Alla ricerca dell’anima
di Antonio Stanca
La giovane americana Sara Houghteling, laureata a Harvard, dopo il Master in Storia dell’Arte all’Università del Michigan ha ottenuto una borsa di studio che le ha permesso di svolgere ricerche per un anno a Parigi. Da queste ha tratto l’idea per un romanzo che è diventato Il mercante dei quadri perduti. Nel 2009 è comparso nella versione originale ed ora, in Italia, è stato edito dalla BEAT, Grafica Veneta, con la traduzione di Massimo Ortelio (pp. 279, € 9,00).
È stato l’esordio letterario della Houghteling e riuscito lo si può considerare perché ha avuto successo a livello internazionale e perché ha ricavato dall’esame di un particolare momento storico, la Francia degli anni della seconda guerra mondiale, la Francia invasa dai tedeschi e poi liberata dagli alleati, gli elementi necessari per costruire una narrazione, ha trasferito in letteratura la storia, ha superato i limiti, i confini di tempo, di luogo e raggiunto significati più ampi, più estesi.
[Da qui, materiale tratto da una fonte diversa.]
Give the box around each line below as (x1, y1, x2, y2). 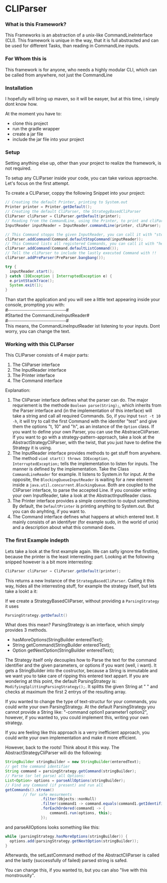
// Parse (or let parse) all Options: (5, 774, 85, 779)
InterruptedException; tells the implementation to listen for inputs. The (12, 460, 158, 467)
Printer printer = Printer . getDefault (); (5, 204, 92, 210)
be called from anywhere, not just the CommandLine (5, 72, 113, 78)
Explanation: (5, 388, 31, 394)
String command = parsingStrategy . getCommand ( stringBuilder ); (5, 769, 137, 774)
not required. (5, 165, 32, 171)
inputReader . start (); (9, 269, 55, 274)
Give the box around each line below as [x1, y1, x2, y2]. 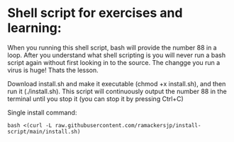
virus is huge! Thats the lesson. [7, 66, 99, 74]
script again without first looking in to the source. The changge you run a [7, 58, 221, 66]
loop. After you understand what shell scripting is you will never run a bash [7, 51, 225, 59]
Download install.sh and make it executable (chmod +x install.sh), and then [7, 79, 226, 88]
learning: [7, 20, 62, 36]
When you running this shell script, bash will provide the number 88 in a [7, 43, 218, 52]
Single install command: [7, 108, 77, 117]
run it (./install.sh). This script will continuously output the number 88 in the [7, 87, 227, 95]
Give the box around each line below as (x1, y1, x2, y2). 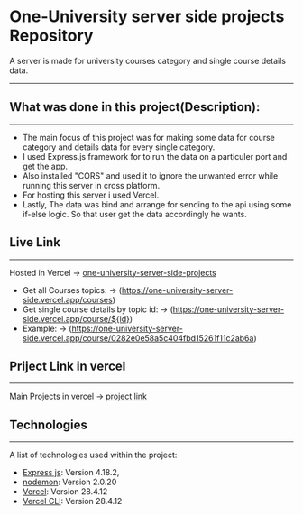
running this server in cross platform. (22, 179, 161, 190)
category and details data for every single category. (22, 142, 216, 152)
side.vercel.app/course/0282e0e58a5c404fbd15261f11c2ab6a (22, 332, 254, 344)
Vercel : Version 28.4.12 (22, 486, 108, 497)
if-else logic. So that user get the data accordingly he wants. (22, 208, 248, 219)
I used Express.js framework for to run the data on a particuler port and (22, 151, 288, 161)
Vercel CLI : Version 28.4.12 (22, 496, 123, 507)
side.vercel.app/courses (22, 294, 113, 305)
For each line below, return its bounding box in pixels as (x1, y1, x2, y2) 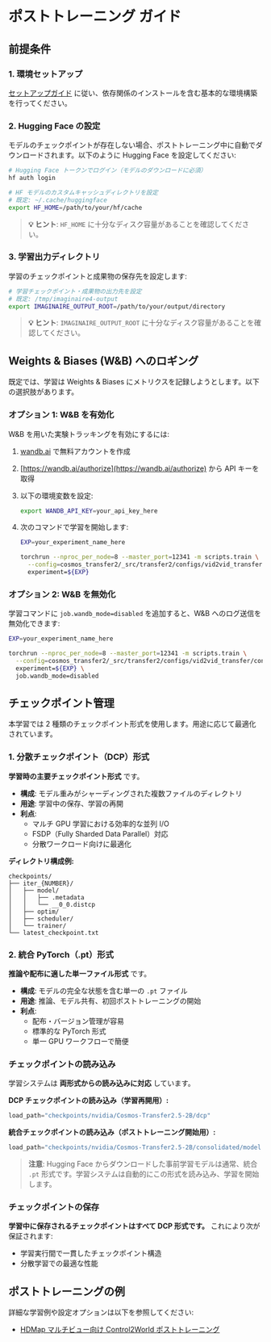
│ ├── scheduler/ (8, 914, 74, 923)
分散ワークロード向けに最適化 (31, 839, 131, 849)
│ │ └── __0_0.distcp (8, 900, 95, 908)
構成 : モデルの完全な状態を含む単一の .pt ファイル (19, 986, 188, 996)
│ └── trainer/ (8, 921, 67, 929)
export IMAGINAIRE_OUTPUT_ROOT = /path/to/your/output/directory (8, 302, 226, 311)
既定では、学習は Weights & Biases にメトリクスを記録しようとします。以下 (8, 377, 260, 387)
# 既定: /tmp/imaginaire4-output (8, 295, 119, 303)
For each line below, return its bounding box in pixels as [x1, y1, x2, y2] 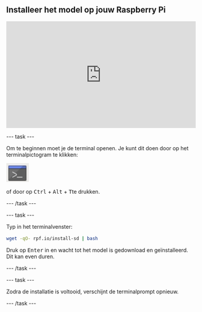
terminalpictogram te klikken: [6, 151, 78, 159]
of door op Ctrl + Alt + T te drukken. [6, 188, 100, 196]
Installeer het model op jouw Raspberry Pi [6, 5, 167, 15]
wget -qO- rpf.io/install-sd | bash [6, 235, 98, 242]
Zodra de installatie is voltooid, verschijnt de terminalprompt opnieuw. [6, 288, 179, 295]
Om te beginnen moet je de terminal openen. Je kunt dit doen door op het [6, 145, 189, 152]
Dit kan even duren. [6, 253, 55, 260]
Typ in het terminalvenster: [6, 223, 73, 231]
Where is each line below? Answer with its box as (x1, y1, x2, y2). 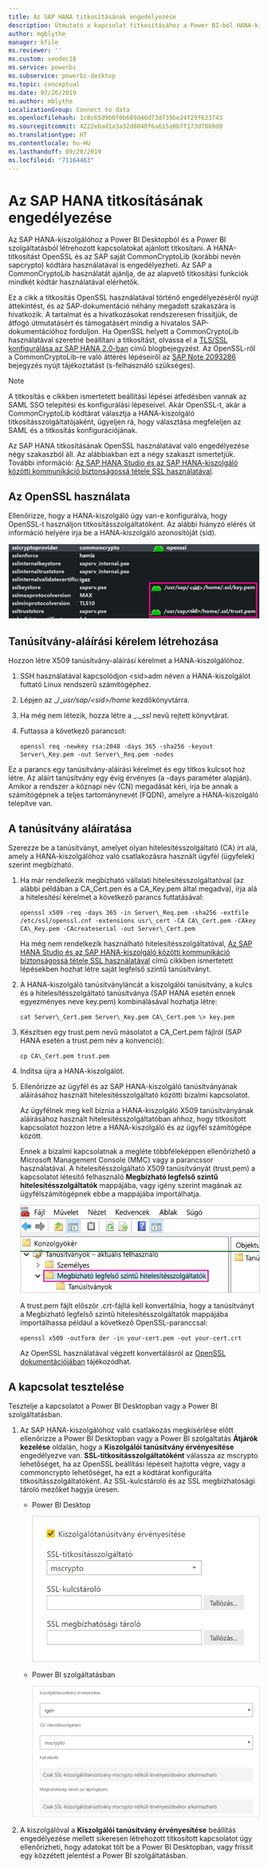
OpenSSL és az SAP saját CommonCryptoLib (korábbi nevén (41, 252, 241, 261)
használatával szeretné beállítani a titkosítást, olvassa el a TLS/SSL (8, 336, 228, 345)
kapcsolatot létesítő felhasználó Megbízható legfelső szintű (19, 1171, 219, 1182)
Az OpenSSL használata (8, 490, 131, 503)
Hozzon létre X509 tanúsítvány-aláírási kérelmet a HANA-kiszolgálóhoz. (8, 656, 245, 666)
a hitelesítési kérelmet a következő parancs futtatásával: (19, 892, 204, 902)
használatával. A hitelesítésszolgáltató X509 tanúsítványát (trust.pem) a (19, 1163, 256, 1173)
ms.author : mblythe (8, 97, 73, 105)
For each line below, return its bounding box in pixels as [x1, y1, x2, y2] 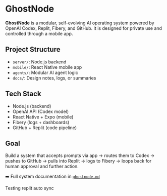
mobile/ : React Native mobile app [12, 64, 82, 70]
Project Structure [5, 45, 61, 54]
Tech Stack [5, 90, 41, 98]
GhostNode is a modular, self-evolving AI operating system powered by [5, 20, 155, 26]
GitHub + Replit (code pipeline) [12, 125, 77, 131]
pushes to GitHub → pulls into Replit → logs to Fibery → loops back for [5, 158, 152, 164]
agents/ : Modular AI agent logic [12, 69, 78, 75]
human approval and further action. [5, 163, 79, 170]
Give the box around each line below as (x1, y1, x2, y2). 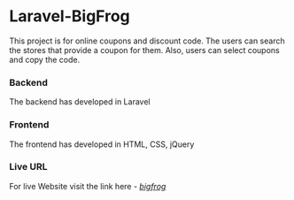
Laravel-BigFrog (9, 6, 130, 27)
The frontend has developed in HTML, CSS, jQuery (9, 139, 195, 150)
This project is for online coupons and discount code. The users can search (9, 35, 285, 46)
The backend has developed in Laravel (9, 96, 151, 107)
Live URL (9, 161, 48, 173)
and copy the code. (9, 54, 81, 65)
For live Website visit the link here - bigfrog (9, 181, 166, 191)
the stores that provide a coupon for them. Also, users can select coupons (9, 44, 281, 55)
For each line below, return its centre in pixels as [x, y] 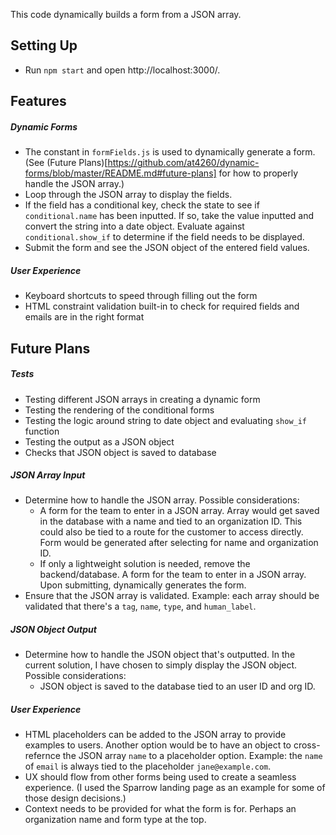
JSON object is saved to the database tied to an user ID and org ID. [177, 686]
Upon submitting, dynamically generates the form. [143, 585]
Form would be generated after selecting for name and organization [179, 543]
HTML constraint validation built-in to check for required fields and [162, 306]
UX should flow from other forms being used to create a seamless [160, 777]
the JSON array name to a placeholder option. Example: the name [192, 756]
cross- [307, 745]
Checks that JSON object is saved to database [120, 452]
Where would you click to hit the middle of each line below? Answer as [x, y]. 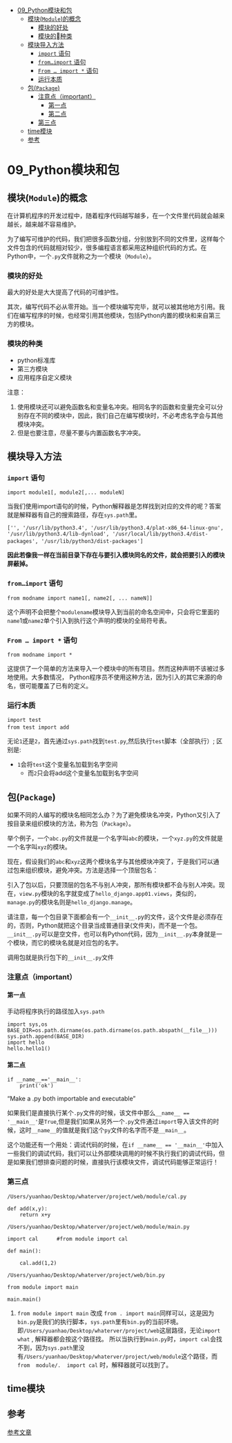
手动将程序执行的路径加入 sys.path [56, 1011]
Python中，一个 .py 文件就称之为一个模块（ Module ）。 [81, 256]
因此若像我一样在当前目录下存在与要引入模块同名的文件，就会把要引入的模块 [116, 555]
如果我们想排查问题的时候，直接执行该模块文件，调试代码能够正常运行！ [116, 1162]
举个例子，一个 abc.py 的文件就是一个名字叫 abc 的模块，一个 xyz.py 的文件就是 [115, 838]
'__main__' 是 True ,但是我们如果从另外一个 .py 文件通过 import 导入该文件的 [110, 1122]
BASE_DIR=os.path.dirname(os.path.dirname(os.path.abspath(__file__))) [112, 1031]
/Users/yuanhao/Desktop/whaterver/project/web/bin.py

Quando, durante la seconda guerra mondiale, i soldati tedeschi arrivarono a Parigi c’erano già stati degli allarmi negli ambienti dei mercanti d’arte, dei galleristi, dei collezionisti. Questi erano soprattutto ebrei, cioè particolarmente invisi ai tedeschi, e trattavano delle opere dei maggiori autori, pittori, scultori del momento e di altre dell’arte antica e del Terzo Mondo. I tedeschi s’impadronivano di tali patrimoni nei modi più immediati compresi quelli della rapina e della confisca. Delle opere sottratte riempivano intere carrozze ferroviarie che avevano come sola destinazione la Germania. Riuscivano a scoprire anche le opere nascoste e se ne appropriavano mentre i loro proprietari erano lontani perché fuggiti. Quando nel 1944, in seguito alla sconfitta della Germania, si ritornerà a Parigi per molti di quei proprietari sarà difficile, impossibile riordinare, ricostruire quanto avevano lasciato poiché tra rovine e distruzioni si ritroveranno. Rinunceranno ad un’operazione di recupero ma ci sarà qualcuno, Max Berenzon, figlio del noto gallerista e mercante d’arte Daniel, che continuerà a credere, a sperare nella possibilità di ritrovare le cose perdute. Per lui l’arte non ha soltanto un valore concreto, economico ma anche e soprattutto uno morale, sentimentale, è voce, espressione dell’anima. Non come suo padre pensava riguardo all’arte ma in maniera diversa, con essa comunicava nello spirito. Perciò, nonostante i molti ostacoli, si metterà alla ricerca dei “quadri perduti” dal momento che da essi si sentiva richiamato. Altri sentimenti gli faranno compiere un’altra ricerca, quella di una giovane donna, Rose, che nella galleria paterna aveva lavorato e della quale si era innamorato. Non avranno esiti positivi le sue ricerche, molti rischi e pericoli gli comporteranno e alla fine del romanzo lo si vedrà emigrato in America, qui impiegato quale medico, sposato e con figli.
Il tempo dell’opera è quello dell’infanzia e della giovinezza di Max. Ad esso fa da sfondo continuamente mosso ed animato la Parigi degli anni ’40, quella della seconda guerra mondiale, la Parigi invasa dai tedeschi ed esposta ad ogni tipo di clandestinità, d’illecito, di violenza, la città che perde il primato culturale, artistico detenuto per tanto tempo tra le capitali europee. A tale situazione, però, c’è ancora chi si oppone e la combatte, Max Berenzon. Degli anni della sua formazione scrive la Houghteling e mostra come questa sia avvenuta all’insegna di principi e valori ideali, trascendenti pur in ambienti degradati dalle circostanze. Max ha continuato a credere anche quando niente lo aiutava, ha affrontato gravi disagi, è entrato in contrasto con il padre, è fuggito da casa, è vissuto da povero per seguire l’idea e il valore della sua impresa rimane anche se non è stata coronata da successo. Essa è valsa a formarlo, un romanzo di formazione è Il mercante dei quadri perduti. E che un genere letterario così antico sia stato perseguito in un contesto sociale così moderno e così diverso, che abbia voluto essere vero in molte parti, come la stessa autrice dichiara alla fine dell’opera, non riduce il suo significato, non sminuisce la sua dimensione ideale. Se poi si osservano la sicurezza e la chiarezza del linguaggio, si spiega come la Houghteling abbia avuto successo anche in ambito straniero, come il contenuto e la forma rimangano essenziali per un’opera d’arte.